[RECORD EXTRACTS Boundary: Start]

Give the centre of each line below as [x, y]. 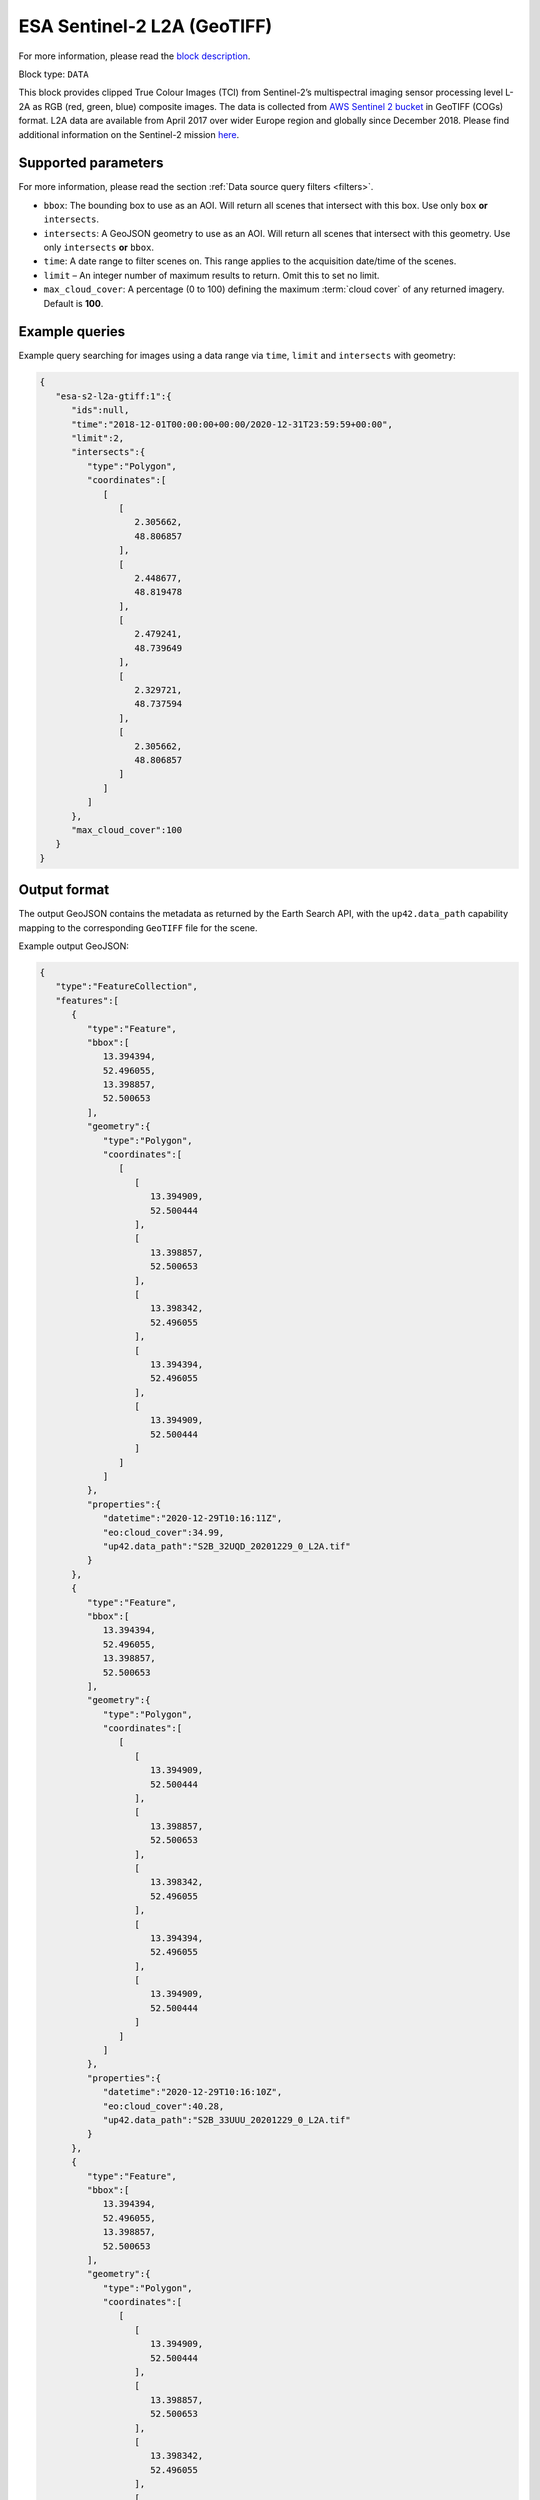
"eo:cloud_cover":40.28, [163, 2106]
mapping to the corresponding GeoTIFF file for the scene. [138, 927]
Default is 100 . [73, 303]
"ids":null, [100, 410]
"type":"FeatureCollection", [127, 986]
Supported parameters [91, 163]
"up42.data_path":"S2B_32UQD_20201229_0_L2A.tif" [226, 1546]
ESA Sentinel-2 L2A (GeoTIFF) [145, 26]
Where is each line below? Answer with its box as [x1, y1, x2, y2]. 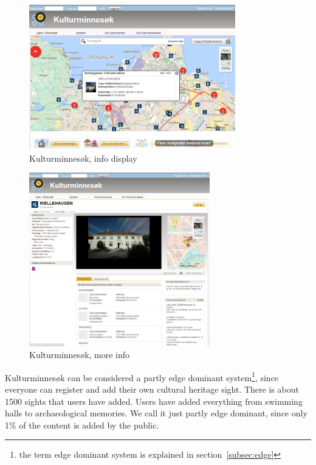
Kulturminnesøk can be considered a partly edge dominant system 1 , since [5, 369, 279, 384]
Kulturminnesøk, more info [29, 348, 130, 361]
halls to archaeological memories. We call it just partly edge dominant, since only [5, 407, 307, 419]
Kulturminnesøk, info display [29, 151, 137, 164]
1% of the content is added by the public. [5, 418, 159, 431]
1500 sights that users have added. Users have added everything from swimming [5, 394, 303, 407]
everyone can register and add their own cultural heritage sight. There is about [5, 383, 299, 396]
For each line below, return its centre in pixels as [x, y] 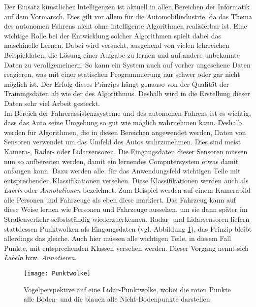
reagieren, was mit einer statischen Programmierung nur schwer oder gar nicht [122, 74]
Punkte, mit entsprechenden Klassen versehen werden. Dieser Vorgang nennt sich [126, 248]
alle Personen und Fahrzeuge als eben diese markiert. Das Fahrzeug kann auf [120, 199]
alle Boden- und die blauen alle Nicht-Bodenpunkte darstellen [117, 299]
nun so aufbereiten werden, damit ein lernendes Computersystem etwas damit [121, 161]
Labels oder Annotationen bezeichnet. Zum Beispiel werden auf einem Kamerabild [127, 190]
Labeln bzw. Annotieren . [40, 257]
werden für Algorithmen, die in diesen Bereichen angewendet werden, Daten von [125, 132]
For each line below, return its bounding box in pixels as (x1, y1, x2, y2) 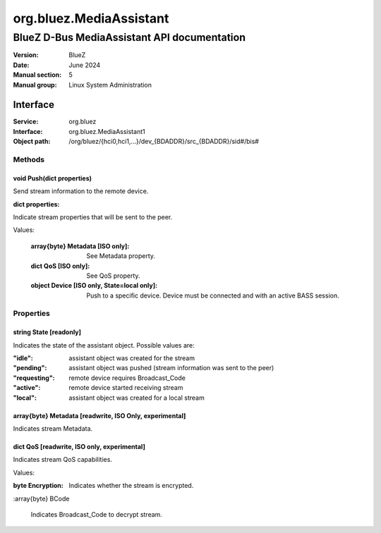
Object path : (13, 137, 51, 146)
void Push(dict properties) (13, 173, 92, 183)
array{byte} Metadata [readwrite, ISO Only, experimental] (13, 411, 186, 419)
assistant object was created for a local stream (68, 393, 205, 402)
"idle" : (13, 354, 33, 362)
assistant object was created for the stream (68, 354, 195, 362)
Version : (13, 51, 39, 59)
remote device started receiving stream (68, 384, 183, 392)
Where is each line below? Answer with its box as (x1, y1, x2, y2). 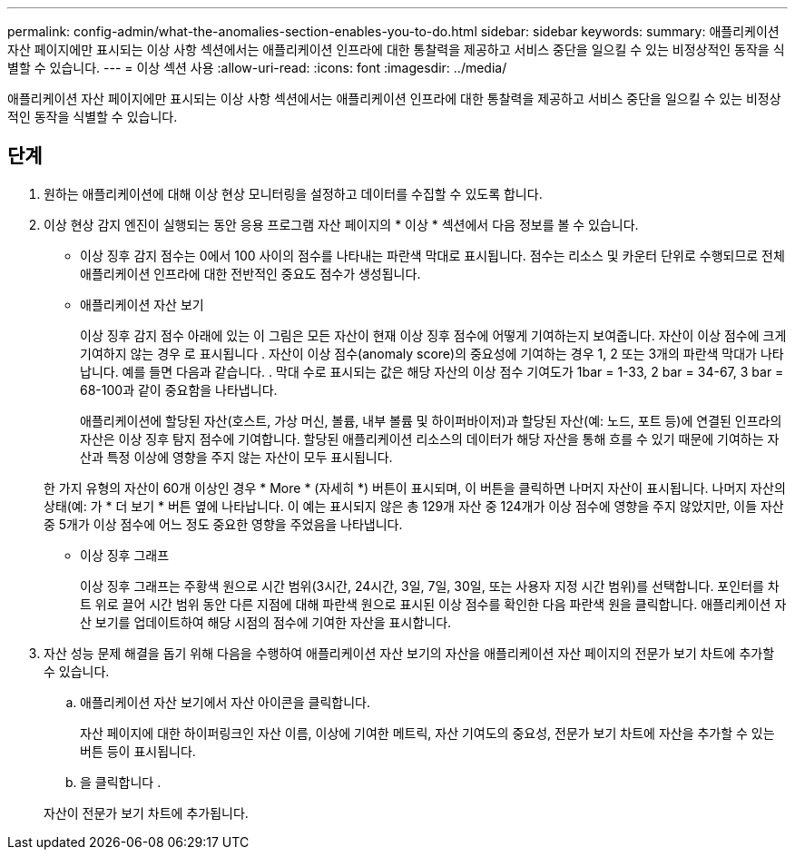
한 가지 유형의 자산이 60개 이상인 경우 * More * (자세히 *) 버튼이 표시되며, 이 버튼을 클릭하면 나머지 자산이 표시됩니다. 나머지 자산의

[RECORD EXTRACTS Boundary: End]

DESCRIPTION OF THE TASK:
Restate the entries word for word, though any image they contain should not appear.

TASK SOLUTION:
Give the centre of each line below as [x, y]. 
"eo:cloud_cover":40.28, [163, 2106]
mapping to the corresponding GeoTIFF file for the scene. [138, 927]
Default is 100 . [73, 303]
"ids":null, [100, 410]
"type":"FeatureCollection", [127, 986]
Supported parameters [91, 163]
"up42.data_path":"S2B_32UQD_20201229_0_L2A.tif" [226, 1546]
ESA Sentinel-2 L2A (GeoTIFF) [145, 26]
Where is each line below? Answer with its box as [x1, y1, x2, y2]. 
Kulturminnesøk can be considered a partly edge dominant system 1 , since [5, 369, 279, 384]
Kulturminnesøk, more info [29, 348, 130, 361]
halls to archaeological memories. We call it just partly edge dominant, since only [5, 407, 307, 419]
Kulturminnesøk, info display [29, 151, 137, 164]
1% of the content is added by the public. [5, 418, 159, 431]
1500 sights that users have added. Users have added everything from swimming [5, 394, 303, 407]
everyone can register and add their own cultural heritage sight. There is about [5, 383, 299, 396]
For each line below, return its centre in pixels as [x, y] 
reagieren, was mit einer statischen Programmierung nur schwer oder gar nicht [122, 74]
Punkte, mit entsprechenden Klassen versehen werden. Dieser Vorgang nennt sich [126, 248]
alle Personen und Fahrzeuge als eben diese markiert. Das Fahrzeug kann auf [120, 199]
alle Boden- und die blauen alle Nicht-Bodenpunkte darstellen [117, 299]
nun so aufbereiten werden, damit ein lernendes Computersystem etwas damit [121, 161]
Labels oder Annotationen bezeichnet. Zum Beispiel werden auf einem Kamerabild [127, 190]
Labeln bzw. Annotieren . [40, 257]
werden für Algorithmen, die in diesen Bereichen angewendet werden, Daten von [125, 132]
For each line below, return its bounding box in pixels as (x1, y1, x2, y2) 
Object path : (13, 137, 51, 146)
void Push(dict properties) (13, 173, 92, 183)
array{byte} Metadata [readwrite, ISO Only, experimental] (13, 411, 186, 419)
assistant object was created for a local stream (68, 393, 205, 402)
"idle" : (13, 354, 33, 362)
assistant object was created for the stream (68, 354, 195, 362)
Version : (13, 51, 39, 59)
remote device started receiving stream (68, 384, 183, 392)
Where is each line below? Answer with its box as (x1, y1, x2, y2). 
한 가지 유형의 자산이 60개 이상인 경우 * More * (자세히 *) 버튼이 표시되며, 이 버튼을 클릭하면 나머지 자산이 표시됩니다. 나머지 자산의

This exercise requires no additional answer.